I strongly recommend finding her again and congratulating her and complimenting etc. etc. on how well she did.

Dr. Bear is here to help.


----------



## endless_akatsuki (Apr 9, 2009)

If you're too nervous to ask in person, give her something to ask her. It's a LOT easier to write something than to say something. You could do something like that other person and write Prom? or Formal? (or will you go to prom with me? which is a lot longer) on a rubik's cube (without messing with the centers) and have her solve it. And don't worry about being awkward. Just be genuine. As in, if she asks why you're acting weird, tell her it's because you have been wanting to ask her to prom. I mean, that's another way you could go. Or tell her you've been wanting to ask her something if that's easier. And she will make you tell her.


----------



## Dene (Apr 9, 2009)

Heh. For me, things I write end up being even more awkward than when I talk; you can only imagine how bad that must be.


----------



## Brian Le (Apr 9, 2009)

abr71310 said:


> AvGalen said:
> 
> 
> > > Also: http://www.speedsolving.com/forum/showthread.php?p=160619#post160619
> ...


----------



## EmersonHerrmann (Apr 9, 2009)

Heheheheheh, Brian's amazed that he inspired someone


----------



## abr71310 (Apr 9, 2009)

Dene said:


> abr71310 said:
> 
> 
> > I asked her how Regionals went (remember that?) and with a cold "fine", she basically sent me on my way...
> ...



I did, she got pissed because she was working on her essay.
When I was asking how THAT was going she got even madder...
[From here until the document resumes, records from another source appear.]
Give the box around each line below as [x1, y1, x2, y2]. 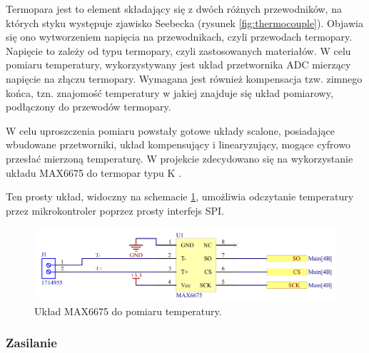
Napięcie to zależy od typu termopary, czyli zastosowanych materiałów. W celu [6, 43, 351, 58]
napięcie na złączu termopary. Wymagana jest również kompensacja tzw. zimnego [6, 71, 363, 86]
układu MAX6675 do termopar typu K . [6, 165, 181, 180]
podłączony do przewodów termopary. [6, 99, 171, 114]
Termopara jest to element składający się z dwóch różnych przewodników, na [6, 1, 342, 16]
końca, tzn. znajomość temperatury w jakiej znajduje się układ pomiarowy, [6, 85, 333, 100]
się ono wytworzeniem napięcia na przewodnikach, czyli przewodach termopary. [6, 29, 353, 44]
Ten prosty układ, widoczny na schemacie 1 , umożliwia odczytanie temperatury [6, 189, 354, 204]
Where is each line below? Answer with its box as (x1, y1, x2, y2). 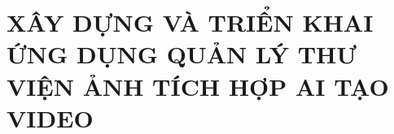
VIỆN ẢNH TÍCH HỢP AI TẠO (7, 69, 389, 102)
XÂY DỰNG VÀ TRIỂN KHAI (7, 6, 374, 39)
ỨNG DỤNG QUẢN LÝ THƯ (7, 37, 357, 71)
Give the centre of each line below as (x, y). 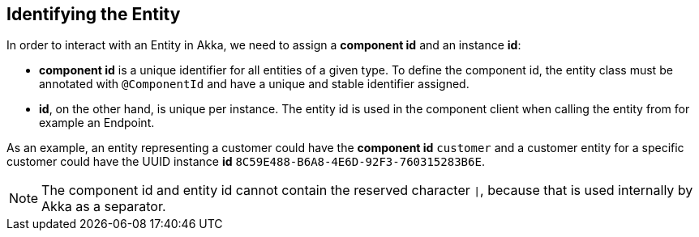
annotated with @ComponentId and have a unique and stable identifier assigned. (254, 84)
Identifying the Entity (94, 14)
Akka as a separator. (104, 207)
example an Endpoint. (97, 123)
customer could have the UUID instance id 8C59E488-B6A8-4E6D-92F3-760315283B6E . (246, 162)
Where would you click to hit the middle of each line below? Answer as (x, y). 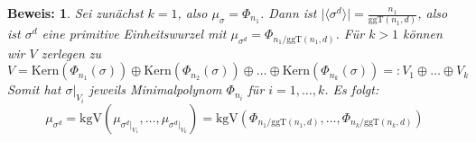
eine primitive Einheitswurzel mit (134, 34)
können (423, 34)
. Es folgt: (352, 89)
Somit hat (34, 89)
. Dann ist (289, 13)
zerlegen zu (71, 53)
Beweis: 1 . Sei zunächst (75, 13)
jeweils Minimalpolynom (155, 89)
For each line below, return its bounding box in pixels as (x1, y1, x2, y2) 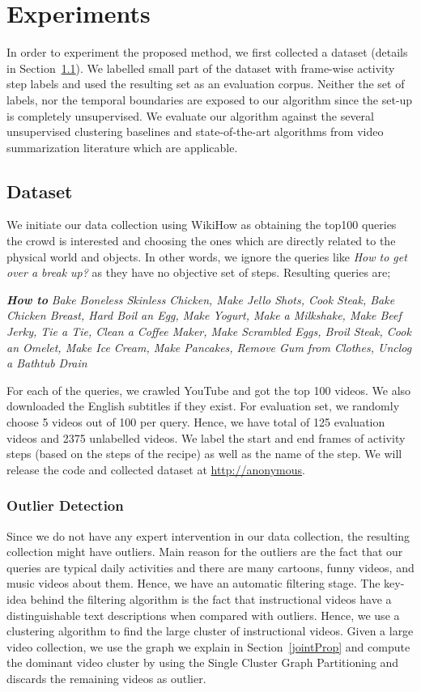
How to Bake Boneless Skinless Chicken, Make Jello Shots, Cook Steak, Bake (6, 291, 395, 308)
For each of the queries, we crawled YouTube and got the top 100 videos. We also (6, 381, 411, 398)
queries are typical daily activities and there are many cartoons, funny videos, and (6, 558, 415, 575)
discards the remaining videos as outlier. (6, 669, 206, 686)
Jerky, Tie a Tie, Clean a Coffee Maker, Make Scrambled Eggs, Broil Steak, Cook (6, 323, 411, 340)
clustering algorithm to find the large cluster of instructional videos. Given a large (6, 622, 414, 639)
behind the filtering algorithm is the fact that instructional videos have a (30, 590, 392, 607)
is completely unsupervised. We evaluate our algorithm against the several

I'm thinking she isn't getting enough sleep, but maybe I'm coming off too strong??



Brian Le said:


> abr71310 said:
> 
> 
> > AvGalen said:
> ...



Yes, you did.
It's not that I'm afraid of rejection, I'm afraid of my stability after the rejection...

I tend to be an off-the-handle type of person, especially since this happened twice before...


----------



## bundat (Apr 9, 2009)

It's obvious that it's a sensitive topic to her, so just let it go, and talk about something else. And maybe her essay was due soon or she felt it was horrible or something, so you just picked an annoying issue to her, one after another.

If you feel that you are in good terms (I suggest checking as she seemed pissed from your previous posts... don't ask her directly though, just go and say hi), then you could do it my way.

No frills, just ask her "Are you going to the prom?" and if she says yes, ask her if she has a date.

This gives her a hint that you're asking her, and lets her bail out by making up excuses if she doesn't want to go with you. Because girls don't like giving rejections either.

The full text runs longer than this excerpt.